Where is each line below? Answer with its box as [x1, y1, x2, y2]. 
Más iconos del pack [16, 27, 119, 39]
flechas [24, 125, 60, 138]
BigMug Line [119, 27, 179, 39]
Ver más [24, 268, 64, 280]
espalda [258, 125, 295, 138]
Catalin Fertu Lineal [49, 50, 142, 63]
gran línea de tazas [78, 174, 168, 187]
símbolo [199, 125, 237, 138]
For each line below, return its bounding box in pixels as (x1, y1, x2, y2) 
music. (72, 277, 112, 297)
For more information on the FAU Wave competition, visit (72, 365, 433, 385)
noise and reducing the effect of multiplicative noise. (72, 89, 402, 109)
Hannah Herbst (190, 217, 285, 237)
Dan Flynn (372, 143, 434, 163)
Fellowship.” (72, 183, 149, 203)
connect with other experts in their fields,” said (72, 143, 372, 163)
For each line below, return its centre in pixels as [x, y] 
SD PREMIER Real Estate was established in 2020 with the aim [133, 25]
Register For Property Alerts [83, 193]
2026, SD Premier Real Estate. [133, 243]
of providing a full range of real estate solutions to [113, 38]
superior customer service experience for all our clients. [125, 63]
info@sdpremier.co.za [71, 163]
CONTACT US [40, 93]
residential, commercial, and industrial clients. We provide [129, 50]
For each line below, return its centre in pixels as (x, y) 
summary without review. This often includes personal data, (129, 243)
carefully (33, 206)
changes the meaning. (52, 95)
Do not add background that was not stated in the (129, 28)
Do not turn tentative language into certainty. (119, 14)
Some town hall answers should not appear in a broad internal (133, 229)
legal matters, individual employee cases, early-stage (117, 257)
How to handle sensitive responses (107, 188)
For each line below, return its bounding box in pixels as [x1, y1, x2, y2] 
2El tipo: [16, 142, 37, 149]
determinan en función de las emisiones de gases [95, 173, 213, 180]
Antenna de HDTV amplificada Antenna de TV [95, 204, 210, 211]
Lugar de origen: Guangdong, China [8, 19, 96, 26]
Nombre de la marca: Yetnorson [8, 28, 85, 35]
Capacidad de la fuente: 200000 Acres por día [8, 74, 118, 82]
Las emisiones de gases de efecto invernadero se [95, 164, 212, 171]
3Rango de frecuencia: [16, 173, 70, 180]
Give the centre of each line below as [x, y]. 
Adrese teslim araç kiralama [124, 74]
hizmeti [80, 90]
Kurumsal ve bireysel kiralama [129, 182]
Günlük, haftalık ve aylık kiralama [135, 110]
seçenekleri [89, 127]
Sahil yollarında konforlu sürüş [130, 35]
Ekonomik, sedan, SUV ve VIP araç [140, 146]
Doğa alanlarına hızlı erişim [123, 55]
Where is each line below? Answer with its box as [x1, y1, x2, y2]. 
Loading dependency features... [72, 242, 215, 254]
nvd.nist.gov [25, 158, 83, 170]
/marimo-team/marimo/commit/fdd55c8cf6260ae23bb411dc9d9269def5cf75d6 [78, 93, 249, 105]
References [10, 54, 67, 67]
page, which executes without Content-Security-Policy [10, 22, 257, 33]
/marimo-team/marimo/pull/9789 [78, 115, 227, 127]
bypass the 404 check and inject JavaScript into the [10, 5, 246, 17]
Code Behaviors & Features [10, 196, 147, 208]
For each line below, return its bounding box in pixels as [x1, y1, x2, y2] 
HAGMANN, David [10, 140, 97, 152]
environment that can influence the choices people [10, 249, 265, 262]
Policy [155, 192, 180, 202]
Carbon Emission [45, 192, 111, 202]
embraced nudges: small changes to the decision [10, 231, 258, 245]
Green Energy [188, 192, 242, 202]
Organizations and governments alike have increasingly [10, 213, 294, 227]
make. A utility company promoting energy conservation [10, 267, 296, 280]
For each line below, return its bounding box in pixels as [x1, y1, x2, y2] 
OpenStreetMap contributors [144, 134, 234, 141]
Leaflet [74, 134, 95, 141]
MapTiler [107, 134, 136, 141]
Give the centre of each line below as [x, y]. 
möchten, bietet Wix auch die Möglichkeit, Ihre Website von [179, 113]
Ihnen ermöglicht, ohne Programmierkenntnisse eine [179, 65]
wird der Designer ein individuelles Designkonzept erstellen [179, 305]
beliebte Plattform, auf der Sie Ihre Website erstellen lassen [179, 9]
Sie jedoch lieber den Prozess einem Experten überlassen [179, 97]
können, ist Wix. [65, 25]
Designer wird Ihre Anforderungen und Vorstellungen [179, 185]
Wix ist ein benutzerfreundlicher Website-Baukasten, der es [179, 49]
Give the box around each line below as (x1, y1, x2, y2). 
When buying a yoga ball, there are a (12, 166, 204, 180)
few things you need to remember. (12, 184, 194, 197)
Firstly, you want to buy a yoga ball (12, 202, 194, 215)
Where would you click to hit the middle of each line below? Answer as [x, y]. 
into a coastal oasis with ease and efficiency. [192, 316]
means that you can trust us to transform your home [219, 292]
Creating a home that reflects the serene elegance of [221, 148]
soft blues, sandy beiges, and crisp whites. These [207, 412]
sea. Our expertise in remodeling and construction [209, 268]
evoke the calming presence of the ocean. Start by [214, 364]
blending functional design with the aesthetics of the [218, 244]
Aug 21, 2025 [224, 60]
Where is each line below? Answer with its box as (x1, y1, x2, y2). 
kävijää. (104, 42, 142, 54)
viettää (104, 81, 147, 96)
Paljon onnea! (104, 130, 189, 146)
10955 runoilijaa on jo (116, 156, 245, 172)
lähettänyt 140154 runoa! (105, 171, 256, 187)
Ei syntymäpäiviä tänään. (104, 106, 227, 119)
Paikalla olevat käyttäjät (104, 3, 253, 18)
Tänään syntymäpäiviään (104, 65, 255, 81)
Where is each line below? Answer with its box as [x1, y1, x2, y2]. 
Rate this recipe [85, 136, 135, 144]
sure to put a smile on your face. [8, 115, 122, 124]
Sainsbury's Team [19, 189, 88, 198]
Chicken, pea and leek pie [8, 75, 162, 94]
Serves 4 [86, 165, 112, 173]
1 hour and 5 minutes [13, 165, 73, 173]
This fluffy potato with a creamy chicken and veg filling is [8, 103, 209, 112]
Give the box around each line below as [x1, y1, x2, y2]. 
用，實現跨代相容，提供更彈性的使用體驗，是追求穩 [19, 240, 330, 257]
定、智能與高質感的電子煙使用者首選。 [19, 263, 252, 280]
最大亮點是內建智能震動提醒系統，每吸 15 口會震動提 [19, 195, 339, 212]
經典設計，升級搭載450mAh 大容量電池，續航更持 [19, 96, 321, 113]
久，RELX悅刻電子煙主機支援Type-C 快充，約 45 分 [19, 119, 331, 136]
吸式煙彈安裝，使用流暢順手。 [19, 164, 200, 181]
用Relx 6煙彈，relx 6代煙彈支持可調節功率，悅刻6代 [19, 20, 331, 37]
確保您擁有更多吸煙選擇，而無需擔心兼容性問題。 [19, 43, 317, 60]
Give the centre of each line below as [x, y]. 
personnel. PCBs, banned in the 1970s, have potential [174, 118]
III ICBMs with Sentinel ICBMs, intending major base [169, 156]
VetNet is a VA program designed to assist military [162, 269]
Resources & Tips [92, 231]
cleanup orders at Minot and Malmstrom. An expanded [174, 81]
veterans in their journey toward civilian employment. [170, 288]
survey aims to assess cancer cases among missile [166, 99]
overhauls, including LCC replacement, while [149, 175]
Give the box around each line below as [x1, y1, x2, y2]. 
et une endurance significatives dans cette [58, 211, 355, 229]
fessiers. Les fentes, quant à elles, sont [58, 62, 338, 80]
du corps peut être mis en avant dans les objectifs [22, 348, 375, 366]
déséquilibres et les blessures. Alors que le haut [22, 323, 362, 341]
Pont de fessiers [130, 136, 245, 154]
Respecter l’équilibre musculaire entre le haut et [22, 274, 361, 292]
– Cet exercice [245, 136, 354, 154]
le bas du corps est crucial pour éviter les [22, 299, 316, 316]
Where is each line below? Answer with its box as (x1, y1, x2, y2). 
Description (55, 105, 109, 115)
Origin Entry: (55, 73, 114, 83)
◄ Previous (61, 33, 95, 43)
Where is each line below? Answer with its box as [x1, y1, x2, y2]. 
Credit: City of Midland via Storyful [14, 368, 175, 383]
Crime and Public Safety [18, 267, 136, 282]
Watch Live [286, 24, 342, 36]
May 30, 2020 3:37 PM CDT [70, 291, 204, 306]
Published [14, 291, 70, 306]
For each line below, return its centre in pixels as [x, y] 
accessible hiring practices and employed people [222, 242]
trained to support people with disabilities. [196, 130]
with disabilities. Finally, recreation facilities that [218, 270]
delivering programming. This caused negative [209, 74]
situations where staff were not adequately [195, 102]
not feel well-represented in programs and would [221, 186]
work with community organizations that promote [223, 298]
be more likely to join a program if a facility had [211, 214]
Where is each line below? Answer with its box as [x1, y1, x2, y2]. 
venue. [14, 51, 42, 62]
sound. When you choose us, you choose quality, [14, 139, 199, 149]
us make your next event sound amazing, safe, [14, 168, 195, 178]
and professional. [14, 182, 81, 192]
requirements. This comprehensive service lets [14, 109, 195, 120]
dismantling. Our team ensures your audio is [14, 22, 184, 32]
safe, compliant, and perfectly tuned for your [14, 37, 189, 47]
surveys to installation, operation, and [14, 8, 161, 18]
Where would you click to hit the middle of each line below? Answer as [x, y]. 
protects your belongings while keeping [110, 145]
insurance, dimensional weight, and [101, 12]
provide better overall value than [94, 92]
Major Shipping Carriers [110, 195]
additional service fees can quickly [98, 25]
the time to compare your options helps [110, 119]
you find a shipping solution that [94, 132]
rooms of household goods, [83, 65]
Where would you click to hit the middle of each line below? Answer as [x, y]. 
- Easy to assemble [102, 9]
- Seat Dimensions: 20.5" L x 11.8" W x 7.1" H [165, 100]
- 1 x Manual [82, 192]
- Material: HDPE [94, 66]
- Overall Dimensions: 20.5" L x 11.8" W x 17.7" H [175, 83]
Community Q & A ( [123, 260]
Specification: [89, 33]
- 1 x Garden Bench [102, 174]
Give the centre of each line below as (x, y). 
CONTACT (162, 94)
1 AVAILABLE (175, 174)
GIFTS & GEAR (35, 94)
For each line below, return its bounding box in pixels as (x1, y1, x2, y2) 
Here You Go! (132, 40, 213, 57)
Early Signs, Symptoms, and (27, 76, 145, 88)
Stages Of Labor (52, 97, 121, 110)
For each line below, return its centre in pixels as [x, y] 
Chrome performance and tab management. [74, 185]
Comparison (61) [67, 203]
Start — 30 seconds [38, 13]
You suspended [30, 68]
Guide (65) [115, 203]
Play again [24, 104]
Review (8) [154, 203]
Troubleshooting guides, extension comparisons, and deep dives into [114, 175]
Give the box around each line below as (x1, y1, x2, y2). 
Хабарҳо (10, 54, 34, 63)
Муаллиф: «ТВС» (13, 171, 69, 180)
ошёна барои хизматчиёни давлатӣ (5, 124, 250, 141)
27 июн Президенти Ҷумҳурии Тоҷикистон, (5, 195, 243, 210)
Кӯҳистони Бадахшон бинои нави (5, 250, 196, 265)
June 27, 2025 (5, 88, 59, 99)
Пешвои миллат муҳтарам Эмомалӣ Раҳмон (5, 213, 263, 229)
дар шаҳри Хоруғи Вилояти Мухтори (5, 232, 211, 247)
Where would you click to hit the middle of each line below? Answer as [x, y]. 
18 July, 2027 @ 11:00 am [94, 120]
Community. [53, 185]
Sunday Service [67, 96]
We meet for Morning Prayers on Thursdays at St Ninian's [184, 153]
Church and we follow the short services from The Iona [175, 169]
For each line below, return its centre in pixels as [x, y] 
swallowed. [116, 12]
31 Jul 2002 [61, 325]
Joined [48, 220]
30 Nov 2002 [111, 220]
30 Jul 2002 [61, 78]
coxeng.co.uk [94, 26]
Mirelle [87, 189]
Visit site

────

Your assignment:
Every line of the listing that includes "people" must be shown.

Result of the exercise:
environment that can influence the choices people [10, 249, 265, 262]
accessible hiring practices and employed people [222, 242]
trained to support people with disabilities. [196, 130]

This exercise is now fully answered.